**DATA**
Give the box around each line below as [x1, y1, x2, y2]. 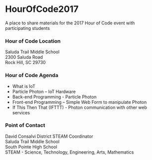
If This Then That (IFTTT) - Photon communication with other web [12, 104, 148, 110]
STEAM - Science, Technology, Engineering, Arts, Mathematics [5, 149, 134, 155]
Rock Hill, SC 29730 [5, 60, 46, 66]
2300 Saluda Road [5, 54, 43, 60]
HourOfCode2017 [5, 3, 79, 15]
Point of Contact [5, 122, 46, 129]
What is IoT [12, 83, 36, 89]
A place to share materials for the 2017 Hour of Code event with [5, 20, 135, 26]
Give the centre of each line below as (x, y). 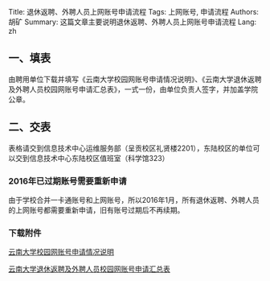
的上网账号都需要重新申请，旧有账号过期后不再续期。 (96, 210)
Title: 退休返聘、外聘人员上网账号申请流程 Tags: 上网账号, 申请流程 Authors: (134, 12)
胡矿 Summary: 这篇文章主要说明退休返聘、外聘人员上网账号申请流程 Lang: (133, 22)
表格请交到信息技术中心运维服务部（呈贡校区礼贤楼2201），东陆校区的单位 (131, 148)
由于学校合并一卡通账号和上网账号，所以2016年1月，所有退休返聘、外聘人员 (134, 200)
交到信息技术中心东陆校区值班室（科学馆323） (92, 158)
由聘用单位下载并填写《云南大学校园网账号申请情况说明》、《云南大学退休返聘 (135, 79)
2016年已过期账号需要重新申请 (67, 181)
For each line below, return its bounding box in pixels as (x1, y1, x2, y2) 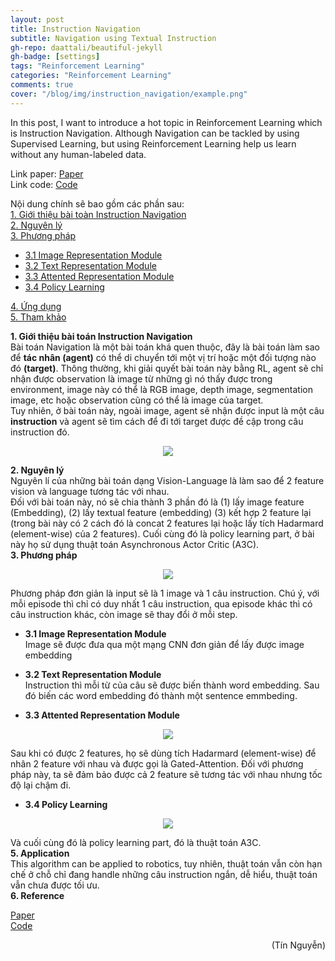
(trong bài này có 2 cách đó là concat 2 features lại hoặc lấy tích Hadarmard (10, 517, 324, 529)
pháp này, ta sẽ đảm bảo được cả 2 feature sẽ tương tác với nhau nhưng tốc (10, 768, 323, 780)
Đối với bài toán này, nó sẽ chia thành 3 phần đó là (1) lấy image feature (10, 496, 305, 508)
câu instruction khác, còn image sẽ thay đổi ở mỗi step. (10, 608, 238, 620)
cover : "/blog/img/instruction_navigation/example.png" (10, 89, 248, 99)
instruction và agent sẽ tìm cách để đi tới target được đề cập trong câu (10, 415, 304, 427)
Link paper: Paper (10, 167, 84, 180)
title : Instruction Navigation (10, 24, 141, 34)
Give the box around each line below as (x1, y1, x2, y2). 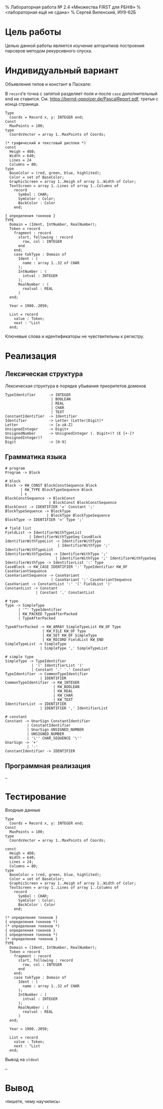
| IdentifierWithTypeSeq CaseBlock (29, 534, 102, 539)
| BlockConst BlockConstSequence (48, 500, 117, 505)
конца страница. (5, 101, 40, 107)
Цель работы (5, 26, 61, 38)
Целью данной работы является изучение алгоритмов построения (5, 43, 145, 48)
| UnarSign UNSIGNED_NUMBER (26, 727, 84, 732)
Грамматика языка (5, 453, 67, 461)
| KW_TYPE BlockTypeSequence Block (20, 487, 93, 492)
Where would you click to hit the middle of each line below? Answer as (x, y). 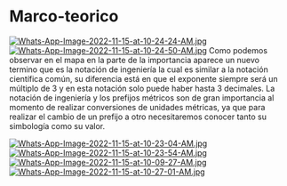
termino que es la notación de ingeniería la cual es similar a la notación (139, 69)
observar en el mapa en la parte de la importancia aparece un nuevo (135, 60)
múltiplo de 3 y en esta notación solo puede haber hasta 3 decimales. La (142, 88)
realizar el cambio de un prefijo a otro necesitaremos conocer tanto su (138, 117)
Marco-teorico (64, 16)
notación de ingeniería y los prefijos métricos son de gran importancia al (142, 97)
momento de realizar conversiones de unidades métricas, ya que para (137, 107)
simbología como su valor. (57, 125)
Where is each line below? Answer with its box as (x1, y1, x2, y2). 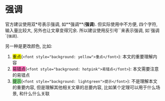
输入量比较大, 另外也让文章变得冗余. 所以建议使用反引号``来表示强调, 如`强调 (5, 27, 160, 33)
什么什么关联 (23, 90, 50, 96)
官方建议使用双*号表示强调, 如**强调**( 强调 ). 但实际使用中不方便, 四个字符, (5, 21, 158, 27)
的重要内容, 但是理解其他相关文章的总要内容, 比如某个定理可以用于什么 (12, 84, 156, 90)
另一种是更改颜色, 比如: (5, 43, 53, 49)
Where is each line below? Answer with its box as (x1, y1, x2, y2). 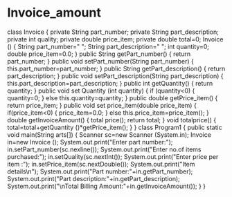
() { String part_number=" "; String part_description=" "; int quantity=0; (7, 42, 210, 50)
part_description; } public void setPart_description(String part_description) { (7, 71, 224, 80)
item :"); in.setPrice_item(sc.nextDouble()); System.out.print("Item (7, 160, 195, 168)
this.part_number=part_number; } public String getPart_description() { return (7, 64, 226, 73)
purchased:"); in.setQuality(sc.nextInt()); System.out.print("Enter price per (7, 152, 219, 160)
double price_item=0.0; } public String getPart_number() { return (7, 50, 191, 58)
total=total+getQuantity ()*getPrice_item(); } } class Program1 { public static (7, 123, 223, 131)
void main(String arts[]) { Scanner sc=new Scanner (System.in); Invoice (7, 130, 211, 139)
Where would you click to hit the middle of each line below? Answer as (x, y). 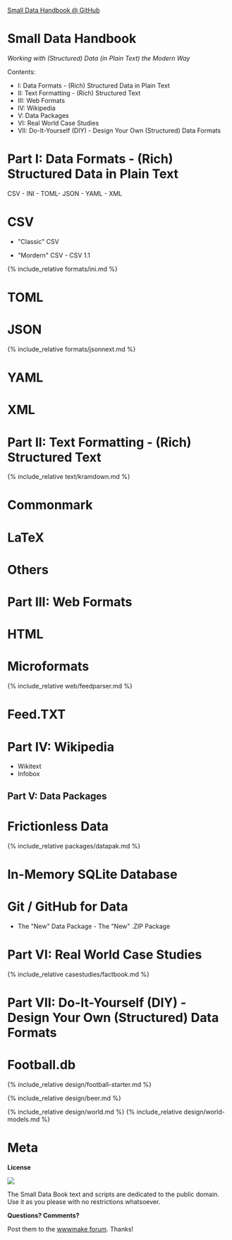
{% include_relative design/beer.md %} (64, 1098)
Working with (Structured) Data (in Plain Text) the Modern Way (99, 58)
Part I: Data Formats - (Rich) (90, 159)
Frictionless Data (58, 826)
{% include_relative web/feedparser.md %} (70, 686)
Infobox (29, 774)
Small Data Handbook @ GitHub (54, 10)
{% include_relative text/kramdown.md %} (69, 477)
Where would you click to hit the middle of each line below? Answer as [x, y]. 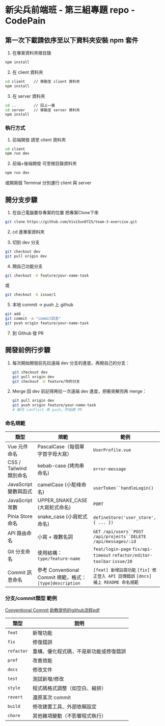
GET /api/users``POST [118, 532]
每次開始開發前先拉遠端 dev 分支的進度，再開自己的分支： [71, 363]
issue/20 [122, 561]
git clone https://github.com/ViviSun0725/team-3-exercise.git [71, 222]
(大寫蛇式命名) [54, 507]
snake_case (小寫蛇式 [63, 517]
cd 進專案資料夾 [28, 232]
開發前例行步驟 [28, 350]
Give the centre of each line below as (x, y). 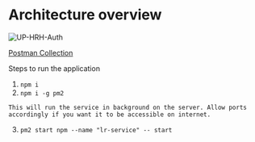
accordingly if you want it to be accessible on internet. (110, 115)
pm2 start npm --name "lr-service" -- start (96, 130)
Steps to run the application (54, 68)
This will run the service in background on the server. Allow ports (128, 107)
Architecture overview (85, 15)
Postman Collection (41, 52)
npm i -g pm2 (42, 93)
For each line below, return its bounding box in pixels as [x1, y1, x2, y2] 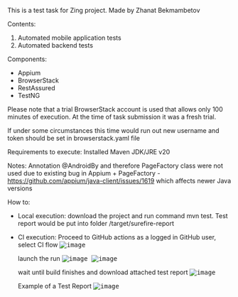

**EXERCISE REQUIREMENTS**
Above are the records; restate exactly the lines from the one containing "的重要内容, 但是理解其他相关文章的总要内容, 比如某个定理可以用于什么" through the one containing "void main(String arts[])", keeping pictures out.

**WRITTEN ANSWER**
的重要内容, 但是理解其他相关文章的总要内容, 比如某个定理可以用于什么 (12, 84, 156, 90)
另一种是更改颜色, 比如: (5, 43, 53, 49)
Where is each line below? Answer with its box as (x1, y1, x2, y2). 
() { String part_number=" "; String part_description=" "; int quantity=0; (7, 42, 210, 50)
part_description; } public void setPart_description(String part_description) { (7, 71, 224, 80)
item :"); in.setPrice_item(sc.nextDouble()); System.out.print("Item (7, 160, 195, 168)
this.part_number=part_number; } public String getPart_description() { return (7, 64, 226, 73)
purchased:"); in.setQuality(sc.nextInt()); System.out.print("Enter price per (7, 152, 219, 160)
double price_item=0.0; } public String getPart_number() { return (7, 50, 191, 58)
total=total+getQuantity ()*getPrice_item(); } } class Program1 { public static (7, 123, 223, 131)
void main(String arts[]) { Scanner sc=new Scanner (System.in); Invoice (7, 130, 211, 139)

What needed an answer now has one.